• **WHAT YOU WILL DO**
Your answer is the lines from the one that has "Flower Coloring Pages" through the last line of the records below, retyped exactly and alone.

• **SUPPLIED DATA**
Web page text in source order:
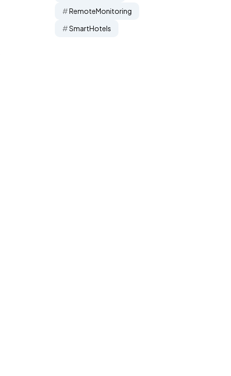
RemoteMonitoring
SmartHotels
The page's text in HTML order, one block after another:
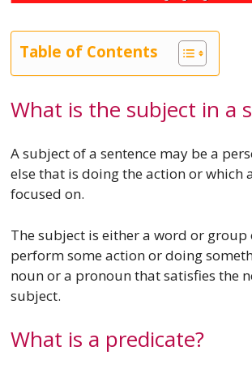
Table of Contents
What is the subject in a
A subject of a sentence may be a
else that is doing the action or which
focused on.
The subject is either a word or
perform some action or doing
noun or a pronoun that satisfies the
subject.
What is a predicate?
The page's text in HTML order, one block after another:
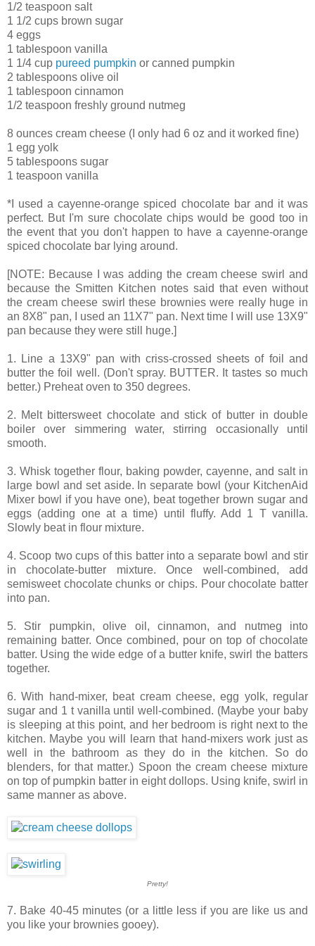
1/2 teaspoon salt
1 1/2 cups brown sugar
4 eggs
1 tablespoon vanilla
1 1/4 cup pureed pumpkin or canned pumpkin
2 tablespoons olive oil
1 tablespoon cinnamon
1/2 teaspoon freshly ground nutmeg
8 ounces cream cheese (I only had 6 oz and it worked fine)
1 egg yolk
5 tablespoons sugar
1 teaspoon vanilla
*I used a cayenne-orange spiced chocolate bar and it was
perfect. But I'm sure chocolate chips would be good too in
the event that you don't happen to have a cayenne-orange
spiced chocolate bar lying around.
[NOTE: Because I was adding the cream cheese swirl and
because the Smitten Kitchen notes said that even without
the cream cheese swirl these brownies were really huge in
an 8X8" pan, I used an 11X7" pan. Next time I will use 13X9"
pan because they were still huge.]
1. Line a 13X9" pan with criss-crossed sheets of foil and
butter the foil well. (Don't spray. BUTTER. It tastes so much
better.) Preheat oven to 350 degrees.
2. Melt bittersweet chocolate and stick of butter in double
boiler over simmering water, stirring occasionally until
smooth.
3. Whisk together flour, baking powder, cayenne, and salt in
large bowl and set aside. In separate bowl (your KitchenAid
Mixer bowl if you have one), beat together brown sugar and
eggs (adding one at a time) until fluffy. Add 1 T vanilla.
Slowly beat in flour mixture.
4. Scoop two cups of this batter into a separate bowl and stir
in chocolate-butter mixture. Once well-combined, add
semisweet chocolate chunks or chips. Pour chocolate batter
into pan.
5. Stir pumpkin, olive oil, cinnamon, and nutmeg into
remaining batter. Once combined, pour on top of chocolate
batter. Using the wide edge of a butter knife, swirl the batters
together.
6. With hand-mixer, beat cream cheese, egg yolk, regular
sugar and 1 t vanilla until well-combined. (Maybe your baby
is sleeping at this point, and her bedroom is right next to the
kitchen. Maybe you will learn that hand-mixers work just as
well in the bathroom as they do in the kitchen. So do
blenders, for that matter.) Spoon the cream cheese mixture
on top of pumpkin batter in eight dollops. Using knife, swirl in
same manner as above.
Pretty!
7. Bake 40-45 minutes (or a little less if you are like us and
you like your brownies gooey).
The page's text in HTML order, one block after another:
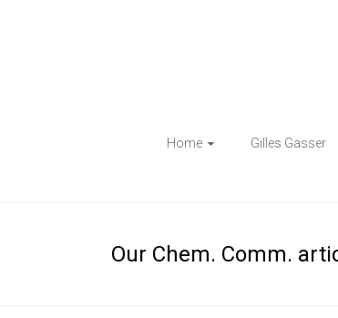
Inorganic
Chemical
Home Gilles Gasser
Our Chem. Comm.
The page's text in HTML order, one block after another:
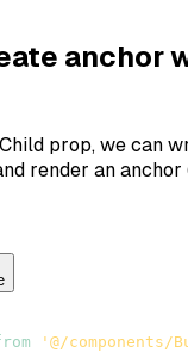
anchor
prop, we can
render an anchor
'@/components/
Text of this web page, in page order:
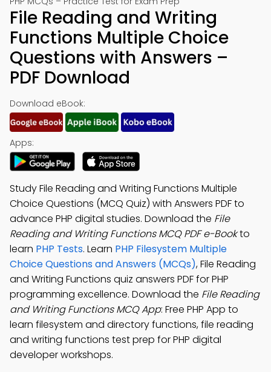
File Reading and Writing
Functions Multiple Choice
Questions with Answers –
PDF Download
Download eBook:
Apps:
Study File Reading and Writing Functions Multiple
Choice Questions (MCQ Quiz) with Answers PDF to
advance PHP digital studies. Download the File
Reading and Writing Functions MCQ PDF e-Bookto
learn PHP Tests. Learn PHP Filesystem Multiple
Choice Questions and Answers (MCQs), File Reading
and Writing Functions quiz answers PDF for PHP
programming excellence. Download the File Reading
and Writing Functions MCQ App: Free PHP App to
learn filesystem and directory functions, file reading
and writing functions test prep for PHP digital
developer workshops.
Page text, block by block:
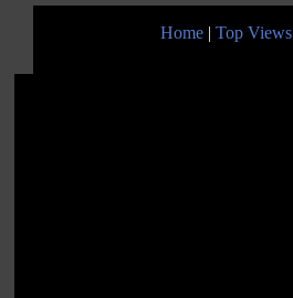
Home | Top Views
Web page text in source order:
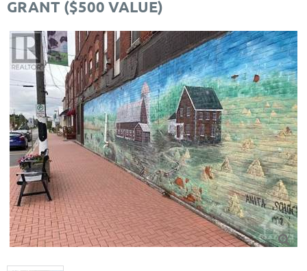
GRANT ($500 VALUE)

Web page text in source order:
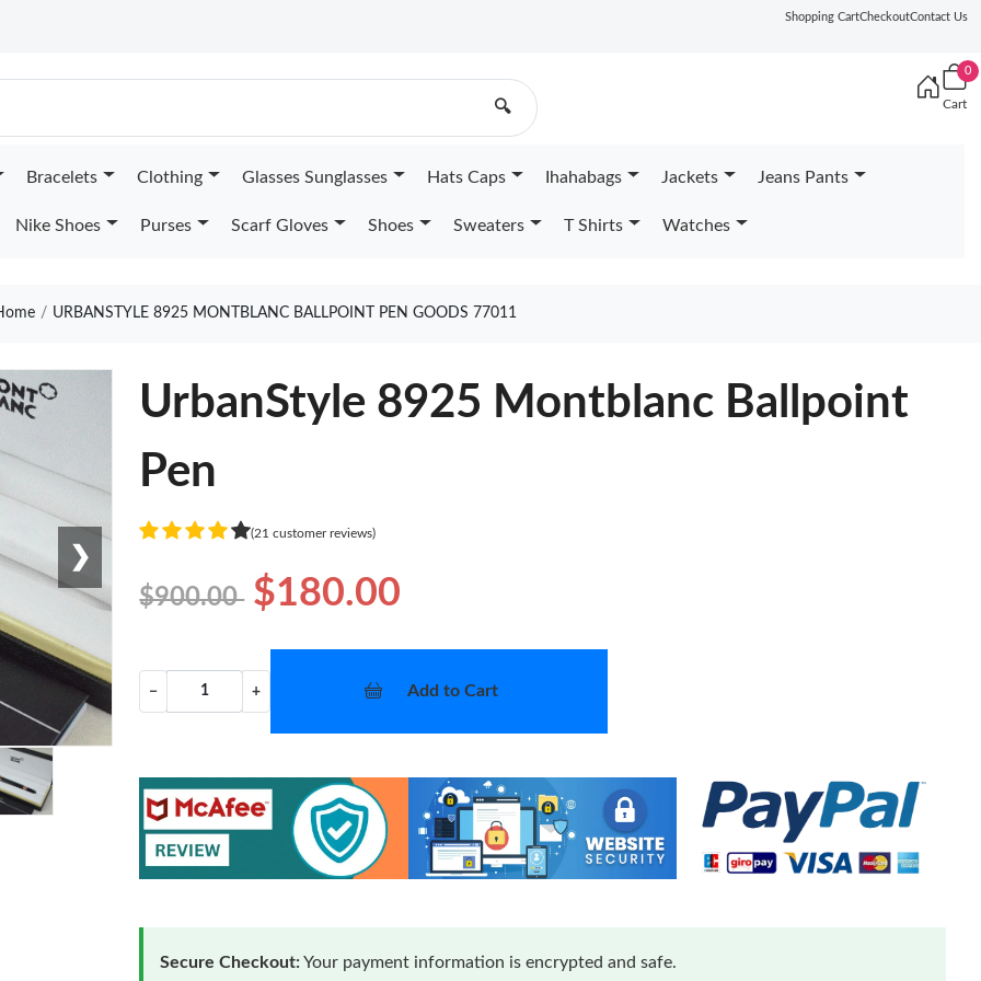
Shopping CartCheckoutContact Us
🔍
0
Cart
Bracelets Clothing Glasses Sunglasses Hats Caps Ihahabags Jackets Jeans Pants
Nike Shoes Purses Scarf Gloves Shoes Sweaters T Shirts Watches
URBANSTYLE 8925 MONTBLANC BALLPOINT PEN GOODS 77011
❯
UrbanStyle 8925 Montblanc Ballpoint
Pen
(21 customer reviews)
$900.00 $180.00
− + Add to Cart
Secure Checkout:Your payment information is encrypted and safe.
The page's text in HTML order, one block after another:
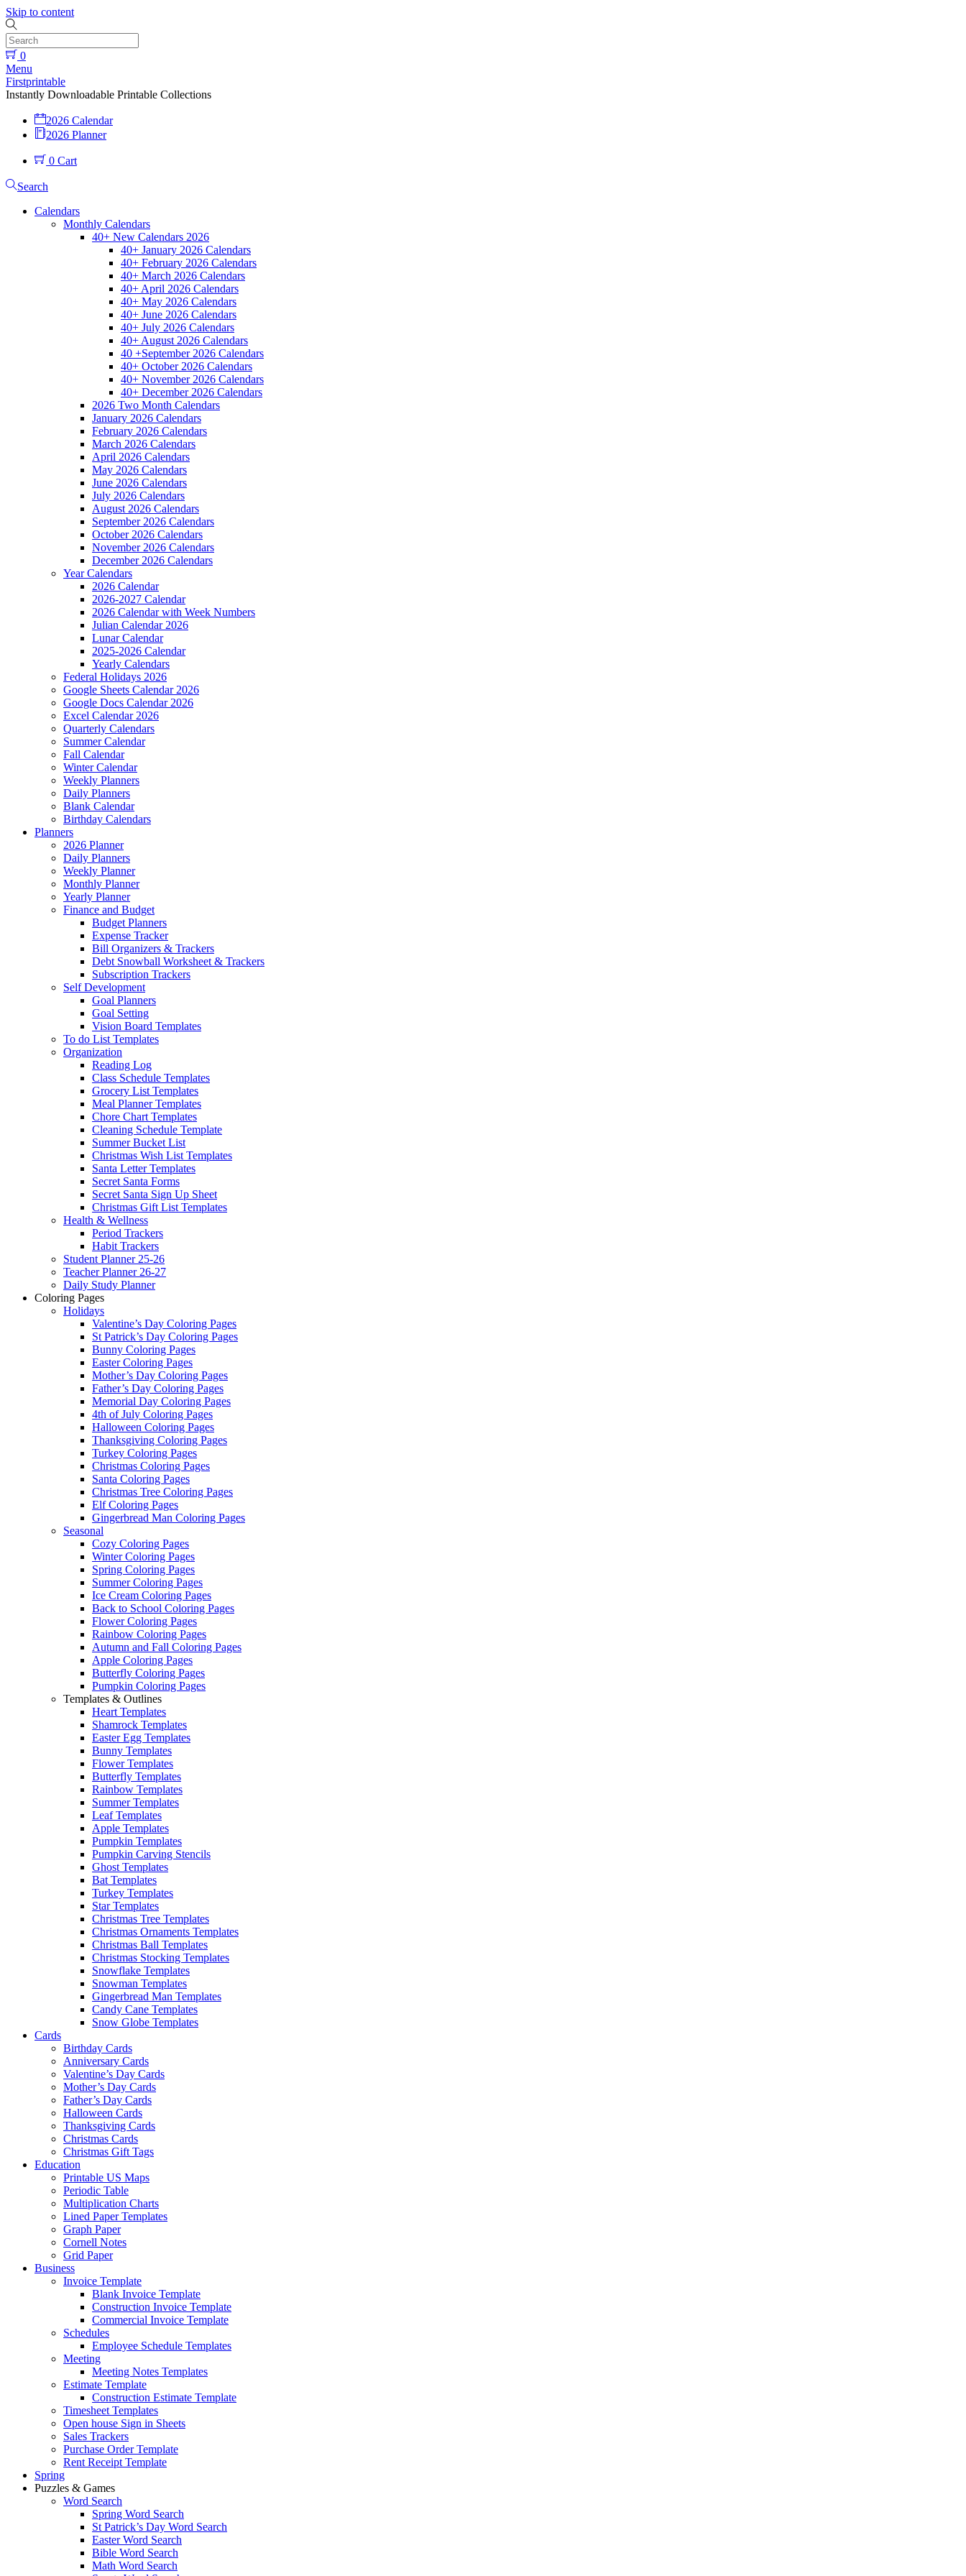
Skip to content
0
Menu
Firstprintable
Instantly Downloadable Printable Collections
2026 Calendar
2026 Planner
0 Cart
Search
Calendars
Monthly Calendars
40+ New Calendars 2026
40+ January 2026 Calendars
40+ February 2026 Calendars
40+ March 2026 Calendars
40+ April 2026 Calendars
40+ May 2026 Calendars
40+ June 2026 Calendars
40+ July 2026 Calendars
40+ August 2026 Calendars
40 +September 2026 Calendars
40+ October 2026 Calendars
40+ November 2026 Calendars
40+ December 2026 Calendars
2026 Two Month Calendars
January 2026 Calendars
February 2026 Calendars
March 2026 Calendars
April 2026 Calendars
May 2026 Calendars
June 2026 Calendars
July 2026 Calendars
August 2026 Calendars
September 2026 Calendars
October 2026 Calendars
November 2026 Calendars
December 2026 Calendars
Year Calendars
2026 Calendar
2026-2027 Calendar
2026 Calendar with Week Numbers
Julian Calendar 2026
Lunar Calendar
2025-2026 Calendar
Yearly Calendars
Federal Holidays 2026
Google Sheets Calendar 2026
Google Docs Calendar 2026
Excel Calendar 2026
Quarterly Calendars
Summer Calendar
Fall Calendar
Winter Calendar
Weekly Planners
Daily Planners
Blank Calendar
Birthday Calendars
Planners
2026 Planner
Daily Planners
Weekly Planner
Monthly Planner
Yearly Planner
Finance and Budget
Budget Planners
Expense Tracker
Bill Organizers & Trackers
Debt Snowball Worksheet & Trackers
Subscription Trackers
Self Development
Goal Planners
Goal Setting
Vision Board Templates
To do List Templates
Organization
Reading Log
Class Schedule Templates
Grocery List Templates
Meal Planner Templates
Chore Chart Templates
Cleaning Schedule Template
Summer Bucket List
Christmas Wish List Templates
Santa Letter Templates
Secret Santa Forms
Secret Santa Sign Up Sheet
Christmas Gift List Templates
Health & Wellness
Period Trackers
Habit Trackers
Student Planner 25-26
Teacher Planner 26-27
Daily Study Planner
Coloring Pages
Holidays
Valentine’s Day Coloring Pages
St Patrick’s Day Coloring Pages
Bunny Coloring Pages
Easter Coloring Pages
Mother’s Day Coloring Pages
Father’s Day Coloring Pages
Memorial Day Coloring Pages
4th of July Coloring Pages
Halloween Coloring Pages
Thanksgiving Coloring Pages
Turkey Coloring Pages
Christmas Coloring Pages
Santa Coloring Pages
Christmas Tree Coloring Pages
Elf Coloring Pages
Gingerbread Man Coloring Pages
Seasonal
Cozy Coloring Pages
Winter Coloring Pages
Spring Coloring Pages
Summer Coloring Pages
Ice Cream Coloring Pages
Back to School Coloring Pages
Flower Coloring Pages
Rainbow Coloring Pages
Autumn and Fall Coloring Pages
Apple Coloring Pages
Butterfly Coloring Pages
Pumpkin Coloring Pages
Templates & Outlines
Heart Templates
Shamrock Templates
Easter Egg Templates
Bunny Templates
Flower Templates
Butterfly Templates
Rainbow Templates
Summer Templates
Leaf Templates
Apple Templates
Pumpkin Templates
Pumpkin Carving Stencils
Ghost Templates
Bat Templates
Turkey Templates
Star Templates
Christmas Tree Templates
Christmas Ornaments Templates
Christmas Ball Templates
Christmas Stocking Templates
Snowflake Templates
Snowman Templates
Gingerbread Man Templates
Candy Cane Templates
Snow Globe Templates
Cards
Birthday Cards
Anniversary Cards
Valentine’s Day Cards
Mother’s Day Cards
Father’s Day Cards
Halloween Cards
Thanksgiving Cards
Christmas Cards
Christmas Gift Tags
Education
Printable US Maps
Periodic Table
Multiplication Charts
Lined Paper Templates
Graph Paper
Cornell Notes
Grid Paper
Business
Invoice Template
Blank Invoice Template
Construction Invoice Template
Commercial Invoice Template
Schedules
Employee Schedule Templates
Meeting
Meeting Notes Templates
Estimate Template
Construction Estimate Template
Timesheet Templates
Open house Sign in Sheets
Sales Trackers
Purchase Order Template
Rent Receipt Template
Spring
Puzzles & Games
Word Search
Spring Word Search
St Patrick’s Day Word Search
Easter Word Search
Bible Word Search
Math Word Search

• **EXERCISE SOLUTION**
Flower Coloring Pages
Rainbow Coloring Pages
Autumn and Fall Coloring Pages
Apple Coloring Pages
Butterfly Coloring Pages
Pumpkin Coloring Pages
Templates & Outlines
Heart Templates
Shamrock Templates
Easter Egg Templates
Bunny Templates
Flower Templates
Butterfly Templates
Rainbow Templates
Summer Templates
Leaf Templates
Apple Templates
Pumpkin Templates
Pumpkin Carving Stencils
Ghost Templates
Bat Templates
Turkey Templates
Star Templates
Christmas Tree Templates
Christmas Ornaments Templates
Christmas Ball Templates
Christmas Stocking Templates
Snowflake Templates
Snowman Templates
Gingerbread Man Templates
Candy Cane Templates
Snow Globe Templates
Cards
Birthday Cards
Anniversary Cards
Valentine’s Day Cards
Mother’s Day Cards
Father’s Day Cards
Halloween Cards
Thanksgiving Cards
Christmas Cards
Christmas Gift Tags
Education
Printable US Maps
Periodic Table
Multiplication Charts
Lined Paper Templates
Graph Paper
Cornell Notes
Grid Paper
Business
Invoice Template
Blank Invoice Template
Construction Invoice Template
Commercial Invoice Template
Schedules
Employee Schedule Templates
Meeting
Meeting Notes Templates
Estimate Template
Construction Estimate Template
Timesheet Templates
Open house Sign in Sheets
Sales Trackers
Purchase Order Template
Rent Receipt Template
Spring
Puzzles & Games
Word Search
Spring Word Search
St Patrick’s Day Word Search
Easter Word Search
Bible Word Search
Math Word Search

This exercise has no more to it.